Work to be completed> Return all of the data exactly as written, without the pictures.
.....
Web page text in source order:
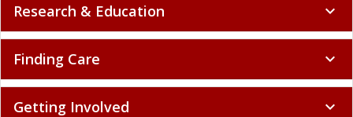
Research & Education expand_more
Finding Care expand_more
Getting Involved expand_more
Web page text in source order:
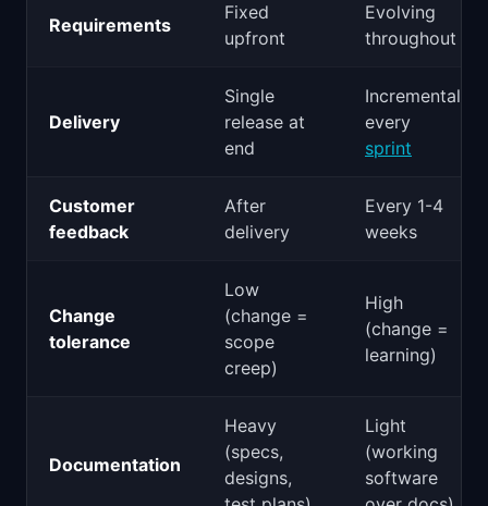
Requirements
Fixed
upfront
Evolving
throughout
Delivery
Single
release at
end
Incremental
every
sprint
Customer
feedback
After
delivery
Every 1-4
weeks
Change
tolerance
Low
(change =
scope
creep)
High
(change =
learning)
Documentation
Heavy
(specs,
designs,
Light
(working
software
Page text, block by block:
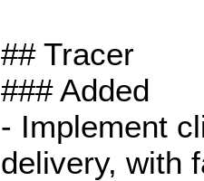
## Tracer
### Added
- Implement
delivery, with
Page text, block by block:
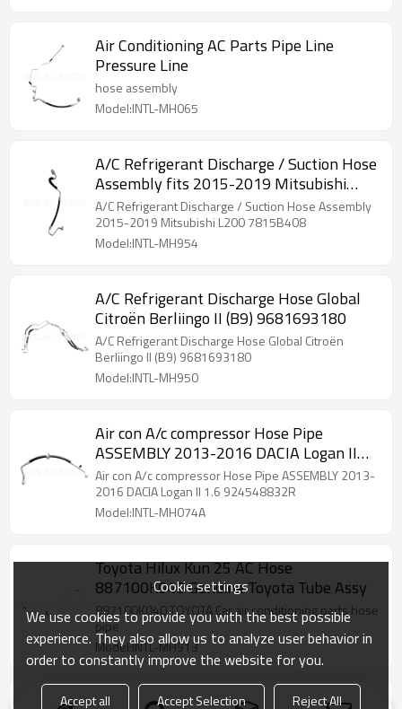
Air Conditioning AC Parts Pipe Line
Pressure Line
hose assembly
Model:INTL-MH065
A/C Refrigerant Discharge / Suction Hose
Assembly fits 2015-2019 Mitsubishi
L200 7815B408
A/C Refrigerant Discharge / Suction Hose Assembly
2015-2019 Mitsubishi L200 7815B408
Model:INTL-MH954
A/C Refrigerant Discharge Hose Global
Citroën Berliingo II (B9) 9681693180
A/C Refrigerant Discharge Hose Global Citroën
Berliingo II (B9) 9681693180
Model:INTL-MH950
Air con A/c compressor Hose Pipe
ASSEMBLY 2013-2016 DACIA Logan II
1.6 924548832R
Air con A/c compressor Hose Pipe ASSEMBLY 2013-
2016 DACIA Logan II 1.6 924548832R
Model:INTL-MH074A
Toyota Hilux Kun 25 AC Hose
887100K040 Genuine Toyota Tube Assy
887100K040 TOYOTA Car air conditioning parts hose
pipe
Model:INTL-MH913
Hose pipe fitting Flexible Reneult Clio 3
Cookie settings
We use cookies to provide you with the best possible
experience. They also allow us to analyze user behavior in
order to constantly improve the website for you.
Accept all Accept Selection Reject All
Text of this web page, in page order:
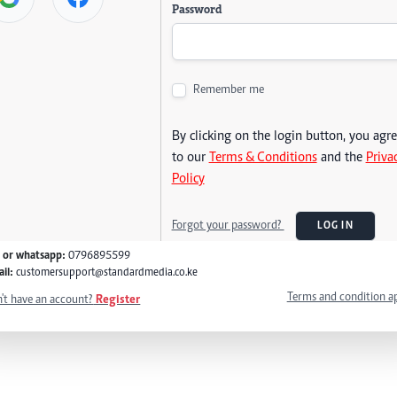
Password
Remember me
By clicking on the login button, you
to our Terms & Conditionsand the
Policy
Forgot your password? LOG IN
or whatsapp: 0796895599
customersupport@standardmedia.co.ke
have an account? Register Terms and condition
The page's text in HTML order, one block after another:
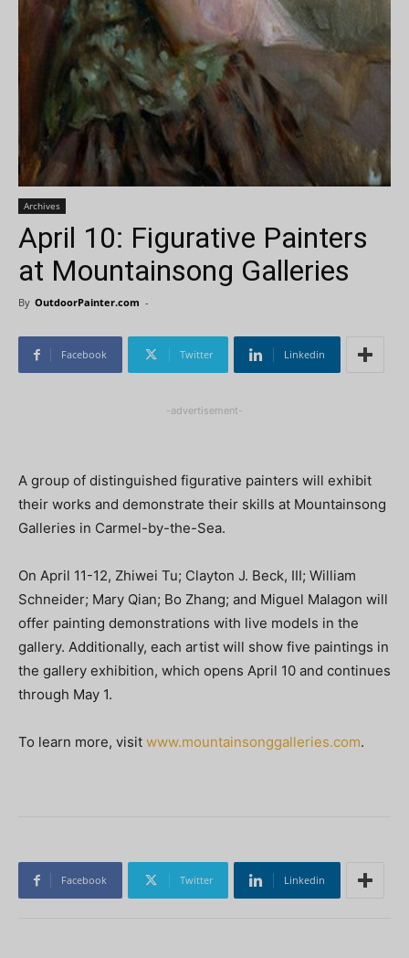
Archives
April 10: Figurative Painters
at Mountainsong Galleries
By OutdoorPainter.com -
Facebook Twitter Linkedin
-advertisement-
A group of distinguished figurative painters will exhibit
their works and demonstrate their skills at Mountainsong
Galleries in Carmel-by-the-Sea.
On April 11-12, Zhiwei Tu; Clayton J. Beck, III; William
Schneider; Mary Qian; Bo Zhang; and Miguel Malagon will
offer painting demonstrations with live models in the
gallery. Additionally, each artist will show five paintings in
the gallery exhibition, which opens April 10 and continues
through May 1.
To learn more, visit www.mountainsonggalleries.com.
Facebook Twitter Linkedin
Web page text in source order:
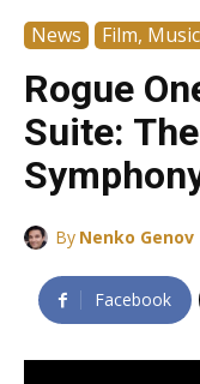
News Film,
Rogue
Suite:
By Nenko Genov
Facebook
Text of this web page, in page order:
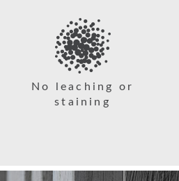
No leaching or
staining
.....
Response to the exercise>
Web page text in source order:
Research & Education expand_more
Finding Care expand_more
Getting Involved expand_more
Web page text in source order:
Requirements
Fixed
upfront
Evolving
throughout
Delivery
Single
release at
end
Incremental
every
sprint
Customer
feedback
After
delivery
Every 1-4
weeks
Change
tolerance
Low
(change =
scope
creep)
High
(change =
learning)
Documentation
Heavy
(specs,
designs,
Light
(working
software
Page text, block by block:
## Tracer
### Added
- Implement
delivery, with
Page text, block by block:
Air Conditioning AC Parts Pipe Line
Pressure Line
hose assembly
Model:INTL-MH065
A/C Refrigerant Discharge / Suction Hose
Assembly fits 2015-2019 Mitsubishi
L200 7815B408
A/C Refrigerant Discharge / Suction Hose Assembly
2015-2019 Mitsubishi L200 7815B408
Model:INTL-MH954
A/C Refrigerant Discharge Hose Global
Citroën Berliingo II (B9) 9681693180
A/C Refrigerant Discharge Hose Global Citroën
Berliingo II (B9) 9681693180
Model:INTL-MH950
Air con A/c compressor Hose Pipe
ASSEMBLY 2013-2016 DACIA Logan II
1.6 924548832R
Air con A/c compressor Hose Pipe ASSEMBLY 2013-
2016 DACIA Logan II 1.6 924548832R
Model:INTL-MH074A
Toyota Hilux Kun 25 AC Hose
887100K040 Genuine Toyota Tube Assy
887100K040 TOYOTA Car air conditioning parts hose
pipe
Model:INTL-MH913
Hose pipe fitting Flexible Reneult Clio 3
Cookie settings
We use cookies to provide you with the best possible
experience. They also allow us to analyze user behavior in
order to constantly improve the website for you.
Accept all Accept Selection Reject All
Text of this web page, in page order:
Password
Remember me
By clicking on the login button, you
to our Terms & Conditionsand the
Policy
Forgot your password? LOG IN
or whatsapp: 0796895599
customersupport@standardmedia.co.ke
have an account? Register Terms and condition
The page's text in HTML order, one block after another:
Archives
April 10: Figurative Painters
at Mountainsong Galleries
By OutdoorPainter.com -
Facebook Twitter Linkedin
-advertisement-
A group of distinguished figurative painters will exhibit
their works and demonstrate their skills at Mountainsong
Galleries in Carmel-by-the-Sea.
On April 11-12, Zhiwei Tu; Clayton J. Beck, III; William
Schneider; Mary Qian; Bo Zhang; and Miguel Malagon will
offer painting demonstrations with live models in the
gallery. Additionally, each artist will show five paintings in
the gallery exhibition, which opens April 10 and continues
through May 1.
To learn more, visit www.mountainsonggalleries.com.
Facebook Twitter Linkedin
Web page text in source order:
News Film,
Rogue
Suite:
By Nenko Genov
Facebook
Text of this web page, in page order:
No leaching or
staining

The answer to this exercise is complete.